The U.S. Food and Drug Administration on Tuesday approved an expanded indication for Casgevy, the CRISPR-based gene therapy developed by Vertex Pharmaceuticals and CRISPR Therapeutics, allowing its use in children aged 5 to 11 with severe sickle cell disease. The decision marks the first time a gene-editing therapy has been cleared for use in a pediatric population this young, a milestone that experts say could transform treatment for thousands of children in the United States.
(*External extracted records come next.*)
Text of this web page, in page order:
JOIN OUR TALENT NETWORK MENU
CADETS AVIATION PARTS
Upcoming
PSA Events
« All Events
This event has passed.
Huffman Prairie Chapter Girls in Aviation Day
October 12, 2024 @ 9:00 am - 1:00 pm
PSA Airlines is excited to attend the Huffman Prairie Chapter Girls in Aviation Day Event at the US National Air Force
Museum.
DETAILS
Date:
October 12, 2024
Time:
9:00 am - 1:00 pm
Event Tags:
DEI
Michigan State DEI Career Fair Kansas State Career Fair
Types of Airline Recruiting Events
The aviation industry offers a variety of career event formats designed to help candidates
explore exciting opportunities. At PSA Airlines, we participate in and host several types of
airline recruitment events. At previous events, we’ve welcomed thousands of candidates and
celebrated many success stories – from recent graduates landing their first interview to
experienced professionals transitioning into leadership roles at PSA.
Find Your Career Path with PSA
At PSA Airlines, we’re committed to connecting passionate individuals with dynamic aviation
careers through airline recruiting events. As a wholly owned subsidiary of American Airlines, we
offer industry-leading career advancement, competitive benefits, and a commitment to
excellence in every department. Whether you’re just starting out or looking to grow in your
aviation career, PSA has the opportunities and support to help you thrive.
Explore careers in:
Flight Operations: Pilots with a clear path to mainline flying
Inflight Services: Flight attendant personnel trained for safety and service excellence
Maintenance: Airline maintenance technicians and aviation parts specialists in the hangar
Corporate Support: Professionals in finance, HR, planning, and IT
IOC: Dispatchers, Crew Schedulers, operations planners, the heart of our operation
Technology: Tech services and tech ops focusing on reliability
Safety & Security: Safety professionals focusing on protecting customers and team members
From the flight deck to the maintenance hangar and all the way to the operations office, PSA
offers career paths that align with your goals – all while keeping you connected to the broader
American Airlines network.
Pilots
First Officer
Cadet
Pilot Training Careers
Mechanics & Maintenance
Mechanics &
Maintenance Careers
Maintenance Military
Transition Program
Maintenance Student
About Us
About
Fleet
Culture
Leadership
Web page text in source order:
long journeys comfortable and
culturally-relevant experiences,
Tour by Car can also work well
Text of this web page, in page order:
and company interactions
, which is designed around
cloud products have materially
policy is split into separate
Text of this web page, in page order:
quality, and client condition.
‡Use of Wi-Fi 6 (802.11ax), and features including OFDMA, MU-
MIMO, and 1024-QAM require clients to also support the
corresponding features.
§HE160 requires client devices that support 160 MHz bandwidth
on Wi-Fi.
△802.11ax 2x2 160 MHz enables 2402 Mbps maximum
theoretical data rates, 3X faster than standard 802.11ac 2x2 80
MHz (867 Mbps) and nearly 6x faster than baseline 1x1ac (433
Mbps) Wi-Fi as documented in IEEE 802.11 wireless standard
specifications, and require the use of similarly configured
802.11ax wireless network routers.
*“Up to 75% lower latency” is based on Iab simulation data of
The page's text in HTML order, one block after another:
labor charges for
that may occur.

The approval was based on data from the CLIMB SCD-131 pediatric trial, which enrolled 38 children across 12 medical centers in the U.S. and Europe. Results showed that 94% of treated children were free of vaso-occlusive crises for at least 12 months following infusion, with a safety profile consistent with the myeloablative conditioning regimen required before treatment. Vertex CEO Reshma Kewalramani called the approval 'a profound moment for families who have watched their children suffer through repeated pain crises and hospitalizations.'
Sickle cell disease affects approximately 100,000 people in the United States, disproportionately impacting Black and Hispanic communities. While Casgevy was approved for patients aged 12 and older in December 2023, pediatric hematologists had long argued that earlier intervention could prevent cumulative organ damage. Dr. Monica Bhatia, director of the pediatric stem cell transplant program at Columbia University Irving Medical Center, said the expanded approval 'gives us the chance to intervene before these children develop irreversible complications in their lungs, kidneys, and brain.'
The treatment's cost remains a significant barrier. Casgevy carries a list price of $2.2 million per patient, and the intensive hospitalization required for bone marrow conditioning adds substantially to the total expense. Medicaid, which covers a large proportion of sickle cell patients, has been negotiating outcomes-based agreements with Vertex in several states. The Centers for Medicare and Medicaid Services indicated Tuesday that it would issue updated guidance to state Medicaid programs within 60 days to facilitate coverage.
Patient advocacy groups, including the Sickle Cell Disease Association of America, welcomed the decision but cautioned that access gaps remain acute. Only 12 certified treatment centers in the U.S. currently have the infrastructure to administer Casgevy, and wait times already stretch beyond six months for adult patients. 'Approval is not access,' said SCDAA president Beverley Francis-Gibson. 'We need an urgent expansion of qualified centers, particularly in the South, where the burden of this disease is greatest.'
The FDA said it would require Vertex to conduct a 15-year post-market surveillance study to monitor long-term outcomes in pediatric patients, including potential off-target gene-editing effects. The European Medicines Agency is expected to rule on a similar pediatric indication by mid-2026.